В доме, который Малькольм Мак-Триггер и его брат Дональд построили из бревен, в комнате, окна которой выходили прямо на Смотрителя, Маретт снимала для Джима Кента покровы тайны с последних загадок. Она тоже переживала час своего торжества. Губы се были алыми и теплыми от прилива радости и счастья, принесенных сюда любовью Кента.
Лицо ее было подобно цветам дикого шиповника, которые Кент постоянно видел у себя под ногами, пробираясь весь день сквозь его цепкие и колючие заросли. Ибо в этот час ее мир вернулся к ней и распростерся у ее ног. Она сидела, откинувшись в большом, покрытом одеялами и подушками кресле, которое служило ей ложем болезни в течение многих дней, и священное содержимое заплечного мешка Кента лежало у нее на коленях. Поток живительных сил вновь заструился в ее теле, и в то время, когда Малькольм Мак-Триггер и его жена бродили под звездами, Кент с изумлением наблюдал за чудом превращения. Маретт вручила ему небольшой сверток, и пока Кент разворачивал его, она подняла обе руки к голове и распустила волосы так, что они рассыпались вокруг нее в сверкающем беспорядке.
Кент, развернув последний слой оберточной бумаги, обнаружил у себя в руках длинную прядь волос.
— Видишь, Джимс, они быстро отросли с тех пор, как я отрезала их той ночью!
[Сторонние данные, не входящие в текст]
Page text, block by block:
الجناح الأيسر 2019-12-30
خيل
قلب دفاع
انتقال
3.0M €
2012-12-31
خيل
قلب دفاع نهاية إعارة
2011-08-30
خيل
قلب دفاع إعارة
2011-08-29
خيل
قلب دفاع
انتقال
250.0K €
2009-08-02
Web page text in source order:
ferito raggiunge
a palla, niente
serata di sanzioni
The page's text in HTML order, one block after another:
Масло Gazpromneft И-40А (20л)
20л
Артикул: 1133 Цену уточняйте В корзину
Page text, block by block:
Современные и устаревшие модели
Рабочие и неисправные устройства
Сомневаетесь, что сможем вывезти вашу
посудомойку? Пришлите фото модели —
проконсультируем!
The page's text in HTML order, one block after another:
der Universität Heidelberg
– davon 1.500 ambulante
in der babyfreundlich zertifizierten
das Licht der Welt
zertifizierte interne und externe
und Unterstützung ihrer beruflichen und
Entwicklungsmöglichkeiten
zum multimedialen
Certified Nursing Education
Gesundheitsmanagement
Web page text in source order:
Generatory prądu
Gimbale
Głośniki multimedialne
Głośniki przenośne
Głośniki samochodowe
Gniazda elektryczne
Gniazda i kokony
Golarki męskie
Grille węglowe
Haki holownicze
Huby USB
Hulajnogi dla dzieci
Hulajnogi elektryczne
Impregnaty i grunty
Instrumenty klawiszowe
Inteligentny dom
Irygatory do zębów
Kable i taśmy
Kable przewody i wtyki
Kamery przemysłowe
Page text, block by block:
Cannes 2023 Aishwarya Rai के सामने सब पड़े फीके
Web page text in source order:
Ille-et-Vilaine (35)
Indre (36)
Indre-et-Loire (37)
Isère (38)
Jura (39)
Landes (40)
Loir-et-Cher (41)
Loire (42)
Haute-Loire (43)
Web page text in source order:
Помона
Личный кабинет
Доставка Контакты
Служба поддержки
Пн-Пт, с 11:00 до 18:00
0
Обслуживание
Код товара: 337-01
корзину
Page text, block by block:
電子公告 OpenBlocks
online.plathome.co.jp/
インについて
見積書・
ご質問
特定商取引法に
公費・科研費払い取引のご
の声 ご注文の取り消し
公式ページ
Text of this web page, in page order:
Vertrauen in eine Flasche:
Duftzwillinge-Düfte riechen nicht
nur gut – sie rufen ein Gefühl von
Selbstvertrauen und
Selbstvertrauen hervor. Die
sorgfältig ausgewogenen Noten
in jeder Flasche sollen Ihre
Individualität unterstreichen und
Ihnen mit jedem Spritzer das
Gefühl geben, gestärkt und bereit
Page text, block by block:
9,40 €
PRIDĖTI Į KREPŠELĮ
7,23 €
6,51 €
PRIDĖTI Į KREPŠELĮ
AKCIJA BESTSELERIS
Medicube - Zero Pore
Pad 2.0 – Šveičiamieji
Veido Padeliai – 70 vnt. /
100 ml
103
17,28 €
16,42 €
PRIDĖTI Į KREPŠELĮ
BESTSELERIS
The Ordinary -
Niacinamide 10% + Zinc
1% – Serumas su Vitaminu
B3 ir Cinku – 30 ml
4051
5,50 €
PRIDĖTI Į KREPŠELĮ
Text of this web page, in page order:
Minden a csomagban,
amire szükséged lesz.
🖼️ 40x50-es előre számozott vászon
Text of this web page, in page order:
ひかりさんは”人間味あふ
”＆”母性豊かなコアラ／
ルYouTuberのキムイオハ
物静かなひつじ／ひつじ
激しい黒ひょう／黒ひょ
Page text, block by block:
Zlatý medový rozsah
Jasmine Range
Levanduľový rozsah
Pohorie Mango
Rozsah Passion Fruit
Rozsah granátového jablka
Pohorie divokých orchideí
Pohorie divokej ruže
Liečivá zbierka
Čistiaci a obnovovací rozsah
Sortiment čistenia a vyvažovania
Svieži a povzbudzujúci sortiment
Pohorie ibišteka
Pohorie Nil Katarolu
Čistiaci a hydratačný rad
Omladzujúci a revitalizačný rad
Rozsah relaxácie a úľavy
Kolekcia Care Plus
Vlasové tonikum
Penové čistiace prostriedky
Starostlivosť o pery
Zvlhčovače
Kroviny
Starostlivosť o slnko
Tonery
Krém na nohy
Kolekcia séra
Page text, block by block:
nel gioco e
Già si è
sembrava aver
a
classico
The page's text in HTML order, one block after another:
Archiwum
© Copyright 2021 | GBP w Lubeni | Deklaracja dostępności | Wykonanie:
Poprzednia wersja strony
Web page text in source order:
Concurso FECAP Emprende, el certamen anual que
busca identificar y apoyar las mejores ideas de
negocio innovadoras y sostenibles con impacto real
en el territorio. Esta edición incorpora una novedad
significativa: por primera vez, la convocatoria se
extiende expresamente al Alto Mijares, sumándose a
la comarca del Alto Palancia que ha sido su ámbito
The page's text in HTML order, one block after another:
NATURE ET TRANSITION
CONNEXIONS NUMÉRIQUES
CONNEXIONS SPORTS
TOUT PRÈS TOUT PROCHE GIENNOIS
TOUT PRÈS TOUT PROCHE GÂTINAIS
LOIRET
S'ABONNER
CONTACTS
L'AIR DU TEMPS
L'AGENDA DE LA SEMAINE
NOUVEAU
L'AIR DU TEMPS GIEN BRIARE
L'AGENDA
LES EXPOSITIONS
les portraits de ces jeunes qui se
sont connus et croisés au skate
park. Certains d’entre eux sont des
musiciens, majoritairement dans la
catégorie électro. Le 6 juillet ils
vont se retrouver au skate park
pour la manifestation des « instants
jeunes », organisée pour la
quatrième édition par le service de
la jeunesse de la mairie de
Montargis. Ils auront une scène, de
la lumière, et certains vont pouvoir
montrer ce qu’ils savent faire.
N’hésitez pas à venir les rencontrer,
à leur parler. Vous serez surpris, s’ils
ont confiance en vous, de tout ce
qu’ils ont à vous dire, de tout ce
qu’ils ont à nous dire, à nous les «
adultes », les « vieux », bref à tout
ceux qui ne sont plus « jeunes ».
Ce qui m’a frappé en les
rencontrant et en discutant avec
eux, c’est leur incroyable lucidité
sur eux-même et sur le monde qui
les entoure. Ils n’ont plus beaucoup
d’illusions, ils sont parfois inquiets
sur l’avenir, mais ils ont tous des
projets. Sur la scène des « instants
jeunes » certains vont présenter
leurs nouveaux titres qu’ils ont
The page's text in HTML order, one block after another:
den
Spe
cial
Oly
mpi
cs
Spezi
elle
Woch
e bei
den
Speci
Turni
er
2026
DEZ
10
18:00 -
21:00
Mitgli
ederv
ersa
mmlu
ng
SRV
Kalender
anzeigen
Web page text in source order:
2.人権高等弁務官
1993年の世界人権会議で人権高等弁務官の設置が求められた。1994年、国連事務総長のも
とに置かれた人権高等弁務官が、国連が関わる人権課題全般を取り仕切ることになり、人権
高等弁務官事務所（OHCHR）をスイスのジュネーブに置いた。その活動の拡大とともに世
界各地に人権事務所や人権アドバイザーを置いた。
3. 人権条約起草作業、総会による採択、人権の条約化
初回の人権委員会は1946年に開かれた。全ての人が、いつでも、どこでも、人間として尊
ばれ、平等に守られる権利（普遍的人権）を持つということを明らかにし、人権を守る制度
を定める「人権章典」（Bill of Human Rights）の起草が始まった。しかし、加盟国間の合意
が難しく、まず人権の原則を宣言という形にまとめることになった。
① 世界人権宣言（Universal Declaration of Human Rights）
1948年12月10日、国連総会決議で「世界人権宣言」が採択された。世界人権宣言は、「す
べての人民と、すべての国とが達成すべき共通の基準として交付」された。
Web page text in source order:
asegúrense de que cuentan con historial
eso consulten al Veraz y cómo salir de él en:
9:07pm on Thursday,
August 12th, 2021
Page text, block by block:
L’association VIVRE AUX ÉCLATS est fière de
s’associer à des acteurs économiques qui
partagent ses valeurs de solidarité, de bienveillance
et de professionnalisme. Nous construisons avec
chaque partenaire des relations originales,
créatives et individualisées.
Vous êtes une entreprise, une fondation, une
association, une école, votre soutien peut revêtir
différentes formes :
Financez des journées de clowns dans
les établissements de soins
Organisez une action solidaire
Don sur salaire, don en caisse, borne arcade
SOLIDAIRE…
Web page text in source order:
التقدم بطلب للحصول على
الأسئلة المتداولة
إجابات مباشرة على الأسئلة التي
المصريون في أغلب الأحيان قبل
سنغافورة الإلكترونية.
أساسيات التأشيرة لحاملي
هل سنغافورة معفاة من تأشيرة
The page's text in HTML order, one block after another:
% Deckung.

Маретт слегка наклонилась к нему, разведя волосы тонкими белыми пальцами так, что он снова увидел то место, где волосы были выстрижены в ночь смерти Кедсти.
И затем она сказала:
— Возьми эту прядь па память, Джимс, если хочешь, потому что я срезала ее с головы после того, как оставила тебя в комнате внизу, и когда ты… почти поверил… в то, что я убила Кедсти. На самом же деле там было вот это…
Она вручила ему другой сверток; губы ее слегка сжались, когда Кент развернул его и еще одна прядь волос заблестела при свете лампы.
— Она была у папы Дональда, — прошептала Маретт. — Это… это все, что осталось от Мэри, его жены. И и ту ночь… когда умер Кедсти…
— Понимаю! — воскликнул Кент, останавливая ее. — Он задушил его прядью волос любимой женщины, погибшей от руки негодяя. И когда я обнаружил волосы, обвивающиеся вокруг его шеи, вы… заставили меня подумать, что… что это ваши волосы… чтобы спасти Дональда!
— Да, Джимс. Если бы явилась полиция, они бы решили, что я виновна в убийстве. Мне нужно было отвлечь их внимание, пока папа Дональд не окажется в безопасности. Но я постоянно хранила у себя на груди эту другую прядь, чтобы доказать свою невиновность… когда придет время. И теперь, Джимс…
Она снова улыбнулась и протянула ему руки:
— О, я чувствую себя такой сильной! И поэтому я приглашаю тебя на небольшую прогулку… Я хочу показать тебе мою долину, Джимс… нашу долину — мою и твою — при свете звезд. Нет, не завтра, Джимс. Сегодня. Сейчас!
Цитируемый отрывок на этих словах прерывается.